■ **Directions**
Leaving out pictures, output exactly the lines below from the one that has "Give the centre of each line below as [x, y]." through the one that has "require on the", and nothing else.

■ **Stored items**
______

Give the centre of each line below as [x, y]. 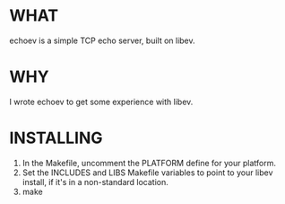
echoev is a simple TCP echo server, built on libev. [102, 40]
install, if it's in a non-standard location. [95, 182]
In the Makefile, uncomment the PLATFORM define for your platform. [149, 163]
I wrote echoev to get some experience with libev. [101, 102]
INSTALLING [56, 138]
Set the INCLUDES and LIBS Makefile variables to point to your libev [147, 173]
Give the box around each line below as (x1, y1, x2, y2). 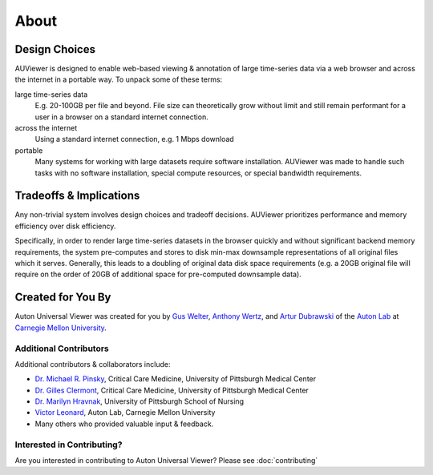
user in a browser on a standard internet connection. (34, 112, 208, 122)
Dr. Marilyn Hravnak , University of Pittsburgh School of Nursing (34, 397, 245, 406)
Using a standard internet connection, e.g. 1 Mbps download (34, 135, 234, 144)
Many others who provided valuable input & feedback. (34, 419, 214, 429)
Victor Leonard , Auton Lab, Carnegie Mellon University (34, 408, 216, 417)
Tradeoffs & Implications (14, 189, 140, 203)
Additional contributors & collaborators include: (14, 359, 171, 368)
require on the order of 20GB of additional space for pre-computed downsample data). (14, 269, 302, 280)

______

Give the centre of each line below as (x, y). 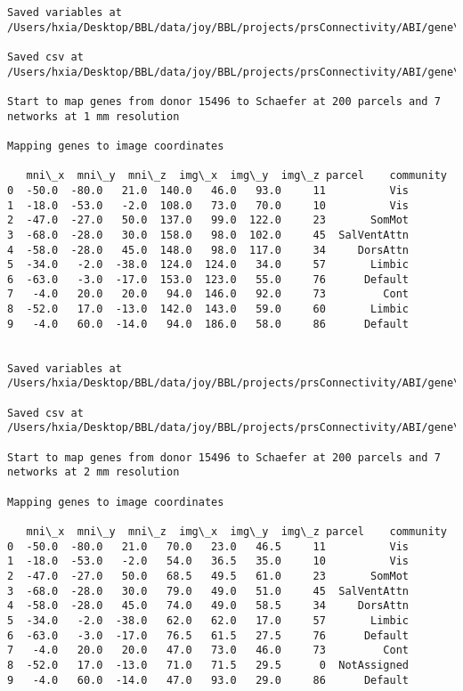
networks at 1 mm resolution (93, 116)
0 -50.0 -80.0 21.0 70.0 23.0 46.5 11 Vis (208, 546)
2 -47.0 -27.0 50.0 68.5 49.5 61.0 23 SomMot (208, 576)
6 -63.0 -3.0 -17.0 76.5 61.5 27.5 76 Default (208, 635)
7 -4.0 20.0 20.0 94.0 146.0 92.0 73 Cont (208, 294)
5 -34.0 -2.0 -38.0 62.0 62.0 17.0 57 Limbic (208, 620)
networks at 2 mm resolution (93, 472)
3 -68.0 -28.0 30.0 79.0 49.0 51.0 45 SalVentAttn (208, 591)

______

■ **Exercise result**
Give the centre of each line below as [x, y]. 
echoev is a simple TCP echo server, built on libev. [102, 40]
install, if it's in a non-standard location. [95, 182]
In the Makefile, uncomment the PLATFORM define for your platform. [149, 163]
I wrote echoev to get some experience with libev. [101, 102]
INSTALLING [56, 138]
Set the INCLUDES and LIBS Makefile variables to point to your libev [147, 173]
Give the box around each line below as (x1, y1, x2, y2). 
user in a browser on a standard internet connection. (34, 112, 208, 122)
Dr. Marilyn Hravnak , University of Pittsburgh School of Nursing (34, 397, 245, 406)
Using a standard internet connection, e.g. 1 Mbps download (34, 135, 234, 144)
Many others who provided valuable input & feedback. (34, 419, 214, 429)
Victor Leonard , Auton Lab, Carnegie Mellon University (34, 408, 216, 417)
Tradeoffs & Implications (14, 189, 140, 203)
Additional contributors & collaborators include: (14, 359, 171, 368)
require on the order of 20GB of additional space for pre-computed downsample data). (14, 269, 302, 280)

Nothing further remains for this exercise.